There is widespread acknowledgment that the cost of birth injury cases is escalating and the founder of Martha’s Rule, Martha’s mother Merope Mills was quoted in the press saying that the availability of Martha’s Rule in maternity care would give women and their partners a “greater voice”.

This is something that Lester Aldridge wholly supports. We hear so often from Mums and their partners that during antenatal care and labour, their concerns were dismissed, that in the face of obvious and frightening deterioration for Mum and baby, they were made to feel that they were unnecessarily concerned. This is particularly common with first-time parents.

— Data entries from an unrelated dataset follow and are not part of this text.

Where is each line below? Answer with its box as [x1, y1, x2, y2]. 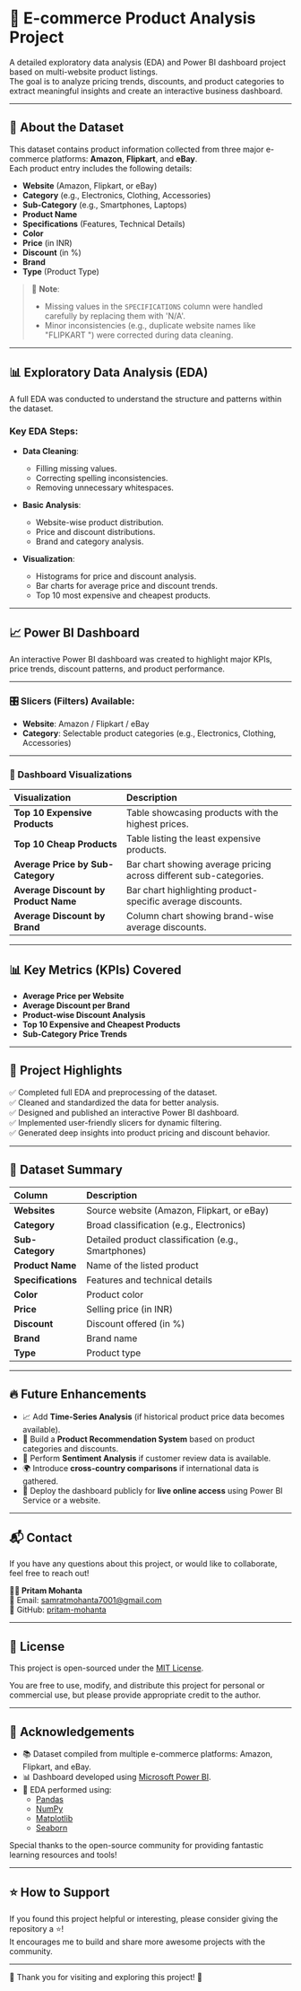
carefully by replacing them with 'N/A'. [44, 310, 186, 321]
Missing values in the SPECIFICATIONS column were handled [44, 301, 263, 311]
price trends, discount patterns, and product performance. [9, 663, 226, 674]
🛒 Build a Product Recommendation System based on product [21, 1434, 255, 1444]
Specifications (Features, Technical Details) [21, 218, 185, 229]
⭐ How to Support [9, 1885, 110, 1900]
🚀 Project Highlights [9, 1063, 123, 1078]
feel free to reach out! [9, 1568, 90, 1579]
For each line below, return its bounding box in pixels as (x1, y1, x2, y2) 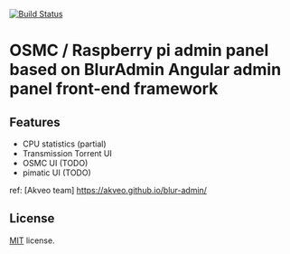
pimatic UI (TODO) (22, 167, 92, 178)
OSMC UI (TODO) (22, 158, 89, 168)
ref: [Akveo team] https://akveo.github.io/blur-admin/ (9, 185, 208, 195)
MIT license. (9, 235, 56, 246)
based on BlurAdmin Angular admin (9, 60, 282, 80)
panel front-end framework (9, 79, 219, 99)
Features (9, 114, 61, 130)
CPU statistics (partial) (22, 138, 107, 149)
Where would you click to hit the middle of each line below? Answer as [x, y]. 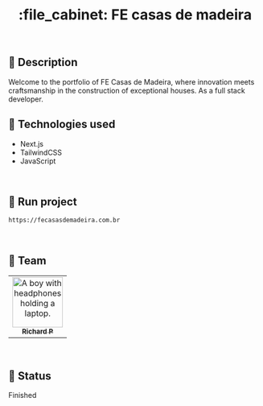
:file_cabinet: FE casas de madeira [135, 15]
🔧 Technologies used [62, 124]
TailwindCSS [41, 152]
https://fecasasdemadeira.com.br [64, 220]
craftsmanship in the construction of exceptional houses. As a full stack [127, 90]
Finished [23, 395]
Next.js [32, 143]
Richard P [38, 331]
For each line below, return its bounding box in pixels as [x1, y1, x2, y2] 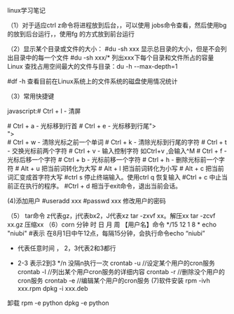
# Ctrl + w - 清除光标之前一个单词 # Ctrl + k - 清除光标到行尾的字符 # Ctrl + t [7, 138, 228, 146]
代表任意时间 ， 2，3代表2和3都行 [17, 244, 117, 252]
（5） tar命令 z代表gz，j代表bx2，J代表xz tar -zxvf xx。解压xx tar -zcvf [7, 212, 216, 219]
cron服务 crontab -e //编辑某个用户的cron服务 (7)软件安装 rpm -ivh [17, 276, 210, 285]
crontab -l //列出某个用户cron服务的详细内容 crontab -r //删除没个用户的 [17, 268, 226, 275]
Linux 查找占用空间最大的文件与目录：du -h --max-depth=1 [7, 62, 178, 70]
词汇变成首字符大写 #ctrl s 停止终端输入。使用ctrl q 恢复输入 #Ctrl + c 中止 [7, 173, 222, 181]
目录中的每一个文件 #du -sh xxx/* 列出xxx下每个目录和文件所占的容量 [13, 53, 214, 62]
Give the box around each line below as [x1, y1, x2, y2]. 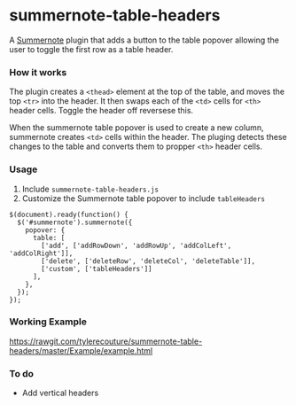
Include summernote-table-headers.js [21, 183, 160, 194]
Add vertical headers [21, 387, 99, 399]
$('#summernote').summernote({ [17, 218, 133, 227]
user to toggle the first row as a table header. [9, 43, 174, 54]
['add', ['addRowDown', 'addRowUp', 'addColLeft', [41, 241, 232, 250]
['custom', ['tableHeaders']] [41, 264, 152, 273]
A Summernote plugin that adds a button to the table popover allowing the [9, 35, 279, 45]
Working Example [9, 315, 87, 328]

So often these are the cases that succeed because Mum wasn’t wrong, she knew her body, had carried her baby during pregnancy and felt strongly that something was not right. Similarly with partners / friends / family who have supported Mums through pregnancy and then into labour. They often know the subtler signs of deterioration before they show as a clinical emergency.

Conclusion

Martha’s Rule reinforces the importance of listening to patients and families / advocates and in medical negligence cases the Courts are increasingly attentive to whether patients were adequately informed in respect of their care and engaged in the process.

Martha’s Rule is a significant step forward for patient safety, already demonstrating improvements in outcomes and satisfaction. Martha’s Rule could also help to reshape the landscape of medical negligence litigation by creating a clearer duty on clinicians and Trusts to listen to patient and family concerns and provide a formal escalation pathway. Whether or not the rule was explained, accessible and followed could become a significant factor in establishing breach of duty and causation.